Treatment selection should be individualized in order to minimize toxicity. In a retrospective review of 172 patients with AHA, Delgado and colleagues concluded that approximately one-half of patients experienced morbidity unrelated to bleeding.41 Morbidity was more often related to adverse effects of immunosuppression. To minimize unwanted outcomes, it is crucial to implement the appropriate drug and to utilize a dosage that has been adjusted for comorbidity (i.e., renal and/or hepatic impairment).

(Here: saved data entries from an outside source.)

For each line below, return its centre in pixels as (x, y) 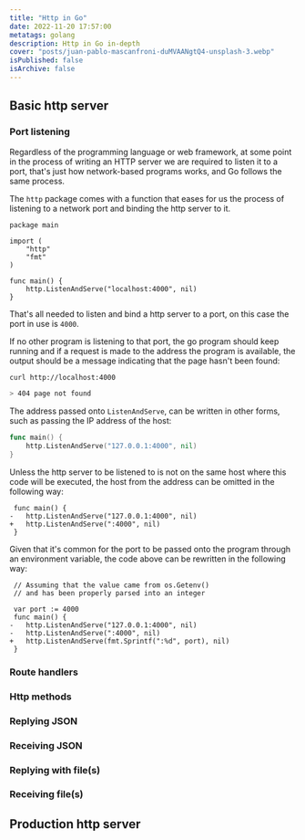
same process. (37, 181)
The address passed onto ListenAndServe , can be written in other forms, (145, 411)
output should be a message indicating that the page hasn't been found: (145, 361)
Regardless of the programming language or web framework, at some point (151, 152)
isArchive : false (42, 69)
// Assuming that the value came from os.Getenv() (111, 585)
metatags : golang (42, 35)
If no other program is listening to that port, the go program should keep (144, 341)
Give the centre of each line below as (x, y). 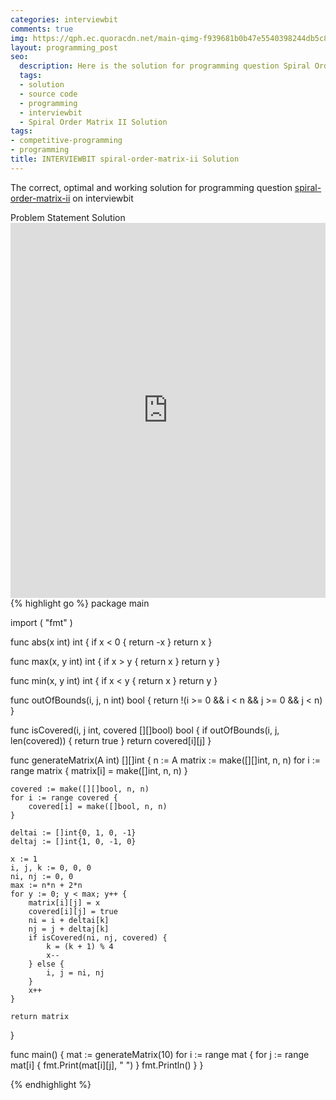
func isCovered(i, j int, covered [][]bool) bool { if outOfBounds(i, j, (145, 730)
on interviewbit (103, 198)
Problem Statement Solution (68, 217)
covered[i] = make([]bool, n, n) (98, 806)
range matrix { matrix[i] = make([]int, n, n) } (99, 770)
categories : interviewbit (64, 19)
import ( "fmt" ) (41, 622)
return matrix (40, 1016)
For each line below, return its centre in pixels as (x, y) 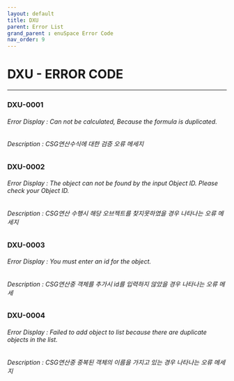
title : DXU (23, 20)
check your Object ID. (38, 191)
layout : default (31, 14)
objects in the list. (32, 340)
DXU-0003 (26, 245)
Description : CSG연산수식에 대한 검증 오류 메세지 (76, 144)
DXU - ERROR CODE (65, 74)
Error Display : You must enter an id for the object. (79, 261)
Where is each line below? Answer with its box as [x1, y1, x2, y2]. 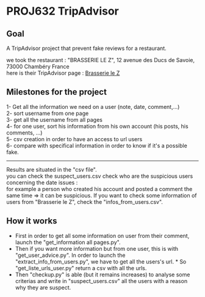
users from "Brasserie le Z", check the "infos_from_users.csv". [6, 198, 164, 205]
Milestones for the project [6, 87, 107, 97]
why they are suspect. [15, 284, 71, 291]
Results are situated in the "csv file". [6, 166, 98, 173]
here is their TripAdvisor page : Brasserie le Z [6, 69, 120, 77]
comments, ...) [6, 129, 43, 136]
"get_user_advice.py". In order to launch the [15, 251, 126, 259]
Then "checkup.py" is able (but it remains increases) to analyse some [15, 271, 190, 278]
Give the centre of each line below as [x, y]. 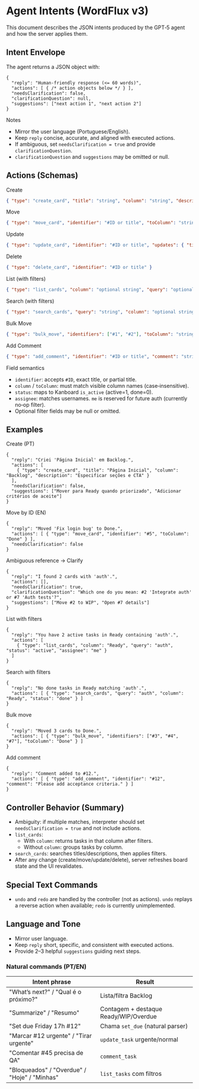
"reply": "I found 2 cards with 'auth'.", [65, 577]
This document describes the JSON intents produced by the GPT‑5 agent [96, 27]
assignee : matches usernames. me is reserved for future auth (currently [101, 398]
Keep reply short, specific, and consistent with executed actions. [94, 944]
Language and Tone [44, 924]
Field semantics [25, 368]
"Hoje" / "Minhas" [34, 1078]
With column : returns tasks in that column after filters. [88, 841]
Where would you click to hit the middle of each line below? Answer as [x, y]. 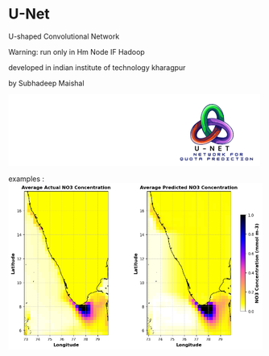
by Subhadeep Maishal [46, 83]
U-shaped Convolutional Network [64, 36]
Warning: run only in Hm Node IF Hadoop [77, 52]
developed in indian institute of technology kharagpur [97, 67]
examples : [27, 179]
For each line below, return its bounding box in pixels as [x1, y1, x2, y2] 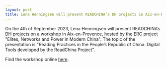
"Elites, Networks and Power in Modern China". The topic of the [5, 36, 136, 42]
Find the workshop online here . [5, 56, 69, 62]
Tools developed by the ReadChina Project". [5, 47, 95, 53]
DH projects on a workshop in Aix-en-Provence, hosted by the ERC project [5, 31, 158, 37]
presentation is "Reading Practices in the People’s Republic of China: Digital [5, 41, 160, 47]
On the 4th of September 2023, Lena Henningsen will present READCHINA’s [5, 25, 161, 31]
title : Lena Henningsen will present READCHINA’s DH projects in [5, 12, 143, 17]
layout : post [5, 7, 32, 12]
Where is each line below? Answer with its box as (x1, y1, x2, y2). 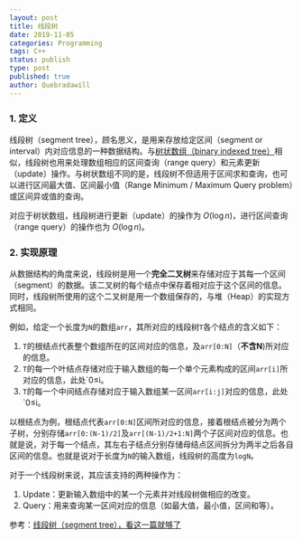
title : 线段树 (9, 22, 59, 31)
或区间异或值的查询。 (9, 191, 88, 202)
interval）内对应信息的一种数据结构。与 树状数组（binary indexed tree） (9, 146, 275, 156)
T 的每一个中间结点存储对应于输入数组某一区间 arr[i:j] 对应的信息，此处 (22, 386, 288, 397)
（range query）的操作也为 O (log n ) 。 (9, 221, 151, 232)
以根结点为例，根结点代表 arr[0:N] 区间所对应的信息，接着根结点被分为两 (9, 417, 279, 428)
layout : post (9, 13, 59, 23)
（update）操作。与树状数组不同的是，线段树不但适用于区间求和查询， (9, 168, 272, 179)
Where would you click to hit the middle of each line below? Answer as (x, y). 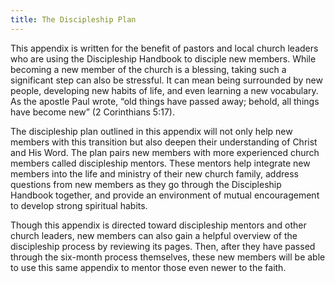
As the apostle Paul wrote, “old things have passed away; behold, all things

In patients with underlying malignancy, inhibitor eradication should take place after the malignancy has been treated. Inhibitor eradication is more attainable once the primary malignancy is controlled.10

Alkylating agents such as cyclophosphamide carry the risk of infertility; therefore, postpartum women should not receive these agents.25 Azathioprine may be particularly useful in patients who are not candidates for alkylating agents.

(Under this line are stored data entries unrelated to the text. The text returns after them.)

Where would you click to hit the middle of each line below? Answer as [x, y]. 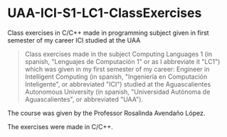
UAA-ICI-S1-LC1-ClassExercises [105, 13]
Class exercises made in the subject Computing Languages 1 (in [118, 54]
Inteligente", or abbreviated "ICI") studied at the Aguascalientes [118, 84]
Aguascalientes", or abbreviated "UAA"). [84, 99]
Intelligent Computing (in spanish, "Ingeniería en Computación [116, 77]
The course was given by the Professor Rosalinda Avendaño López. [106, 113]
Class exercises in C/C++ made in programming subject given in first [108, 33]
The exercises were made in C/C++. [60, 126]
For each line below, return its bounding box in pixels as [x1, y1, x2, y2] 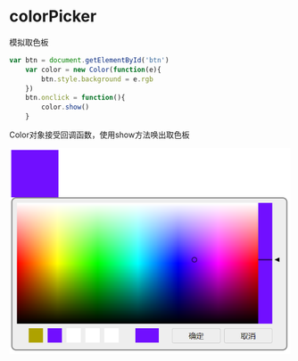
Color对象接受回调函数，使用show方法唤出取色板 [9, 129, 190, 140]
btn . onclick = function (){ [25, 94, 126, 103]
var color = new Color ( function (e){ [25, 65, 162, 74]
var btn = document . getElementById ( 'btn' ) [9, 55, 170, 64]
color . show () [41, 103, 90, 112]
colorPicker [9, 6, 97, 27]
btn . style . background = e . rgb [41, 74, 153, 84]
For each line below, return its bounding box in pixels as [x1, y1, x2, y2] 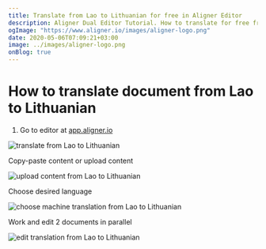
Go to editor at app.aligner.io [19, 125, 113, 134]
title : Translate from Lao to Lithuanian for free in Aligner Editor [8, 11, 243, 20]
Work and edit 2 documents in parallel [8, 217, 132, 226]
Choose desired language [8, 187, 93, 196]
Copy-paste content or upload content [8, 156, 134, 165]
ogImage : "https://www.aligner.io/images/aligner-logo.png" [8, 26, 211, 34]
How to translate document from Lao [8, 82, 254, 100]
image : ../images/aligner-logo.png [8, 41, 126, 49]
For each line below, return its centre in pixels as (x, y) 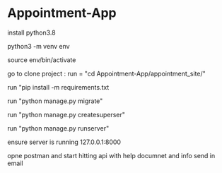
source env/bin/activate (42, 60)
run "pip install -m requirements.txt (58, 87)
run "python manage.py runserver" (58, 128)
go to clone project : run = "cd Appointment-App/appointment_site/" (107, 73)
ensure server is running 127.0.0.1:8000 (64, 142)
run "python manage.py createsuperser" (66, 114)
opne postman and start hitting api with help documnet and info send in (111, 155)
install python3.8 (31, 32)
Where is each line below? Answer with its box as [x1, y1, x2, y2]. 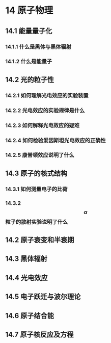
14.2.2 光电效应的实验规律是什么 [5, 107, 85, 114]
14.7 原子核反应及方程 [5, 330, 74, 339]
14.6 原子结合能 [5, 311, 54, 320]
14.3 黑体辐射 [5, 254, 47, 263]
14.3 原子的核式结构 [5, 169, 68, 177]
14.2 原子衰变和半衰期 [5, 235, 74, 245]
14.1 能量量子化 [5, 27, 52, 35]
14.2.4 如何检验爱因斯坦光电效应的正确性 [5, 137, 106, 144]
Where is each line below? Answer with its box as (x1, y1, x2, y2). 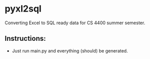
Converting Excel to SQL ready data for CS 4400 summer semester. (5, 20, 145, 26)
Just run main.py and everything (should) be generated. (12, 47, 128, 53)
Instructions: (5, 34, 46, 43)
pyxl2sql (5, 3, 42, 15)
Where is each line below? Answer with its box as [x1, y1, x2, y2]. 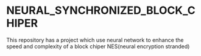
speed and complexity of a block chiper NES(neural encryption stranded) [6, 43, 190, 50]
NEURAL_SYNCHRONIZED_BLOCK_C [6, 4, 196, 17]
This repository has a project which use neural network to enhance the [6, 36, 184, 43]

Patients should be instructed that invasive diagnostic or therapeutic procedures are generally best avoided. Minor procedures such as venipuncture, peripheral catheter placement, and blood pressure measurement should be performed with caution, since they may cause severe bleeding events. Intramuscular injections are contraindicated.

Perioperative management is challenging in AHA. Procedures should be performed only if absolutely necessary and the benefits outweigh the risks. There are no strategies that guarantee hemostasis; however, data support both aPCC and rFVIIa as effective for prophylaxis management.20,42,43 Postponement of procedures until inhibitor eradication has been achieved should be considered, if possible.7


AHA is a rare disease that is associated with significant morbidity and mortality. The various available treatment approaches may be divided into two main categories: management of the acute bleeding episode and inhibitor eradication. Much of the literature supporting treatment is based on case series, case reports, and expert opinion. Given the paucity of data available for the optimal treatment of AHA, it is critical to enroll patients in national and international registries, which will help further understanding of the best treatment approach. Delayed diagnosis or inappropriate treatment may place patients at risk for significant morbidity or mortality. Patients should be referred to a hematology specialist experienced in the treatment of AHA.